Start of Block

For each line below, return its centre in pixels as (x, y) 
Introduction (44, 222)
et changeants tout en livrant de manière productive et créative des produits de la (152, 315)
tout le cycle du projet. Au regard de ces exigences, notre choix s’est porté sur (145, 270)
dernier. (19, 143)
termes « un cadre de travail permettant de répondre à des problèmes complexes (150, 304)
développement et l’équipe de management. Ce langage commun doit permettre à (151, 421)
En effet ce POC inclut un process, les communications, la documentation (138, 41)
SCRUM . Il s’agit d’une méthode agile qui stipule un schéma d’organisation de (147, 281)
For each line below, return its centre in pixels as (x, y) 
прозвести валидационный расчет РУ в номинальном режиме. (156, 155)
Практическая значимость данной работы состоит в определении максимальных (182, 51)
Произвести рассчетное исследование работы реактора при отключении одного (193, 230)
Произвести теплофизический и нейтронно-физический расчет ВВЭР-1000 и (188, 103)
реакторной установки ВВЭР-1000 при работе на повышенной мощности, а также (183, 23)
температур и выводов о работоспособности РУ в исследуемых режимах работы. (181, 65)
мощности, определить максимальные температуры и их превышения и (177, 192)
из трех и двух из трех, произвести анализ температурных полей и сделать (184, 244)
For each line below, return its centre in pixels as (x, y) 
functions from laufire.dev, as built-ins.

End of Block
Start of Block

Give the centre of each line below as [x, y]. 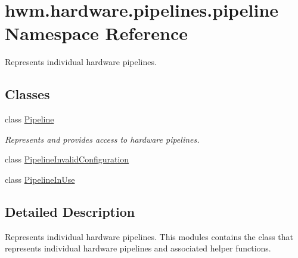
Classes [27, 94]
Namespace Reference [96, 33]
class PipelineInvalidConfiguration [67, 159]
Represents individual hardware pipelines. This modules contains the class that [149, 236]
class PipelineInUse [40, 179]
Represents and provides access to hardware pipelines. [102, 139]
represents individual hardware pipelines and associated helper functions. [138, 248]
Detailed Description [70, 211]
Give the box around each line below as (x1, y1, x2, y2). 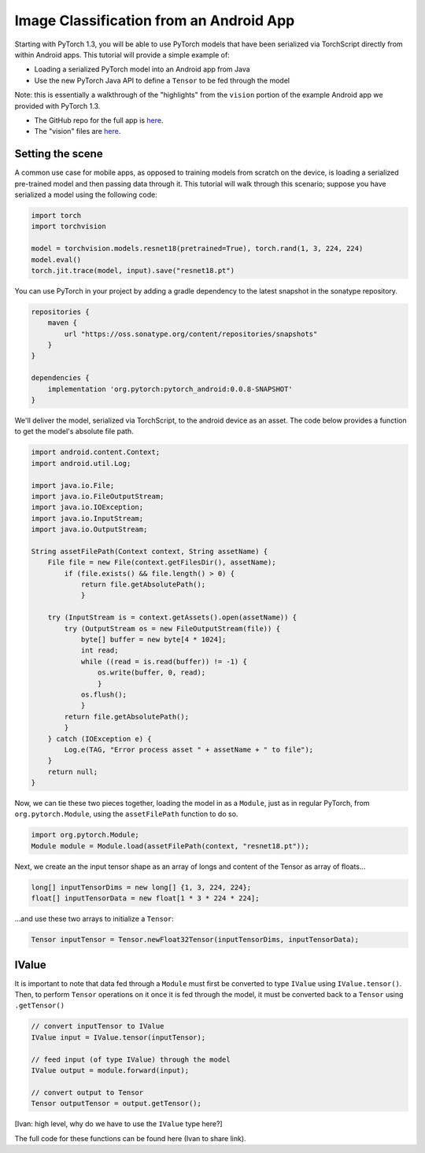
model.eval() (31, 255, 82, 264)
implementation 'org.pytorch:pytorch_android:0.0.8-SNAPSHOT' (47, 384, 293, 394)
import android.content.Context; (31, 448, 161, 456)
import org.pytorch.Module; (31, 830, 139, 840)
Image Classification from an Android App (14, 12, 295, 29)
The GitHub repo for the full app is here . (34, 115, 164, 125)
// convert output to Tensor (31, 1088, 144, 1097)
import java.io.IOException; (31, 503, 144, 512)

End of Block

- Required action -
From the lines above, copy those that contain the word "работы".

- Response to this exercise -
Практическая значимость данной работы состоит в определении максимальных (182, 51)
Произвести рассчетное исследование работы реактора при отключении одного (193, 230)
температур и выводов о работоспособности РУ в исследуемых режимах работы. (181, 65)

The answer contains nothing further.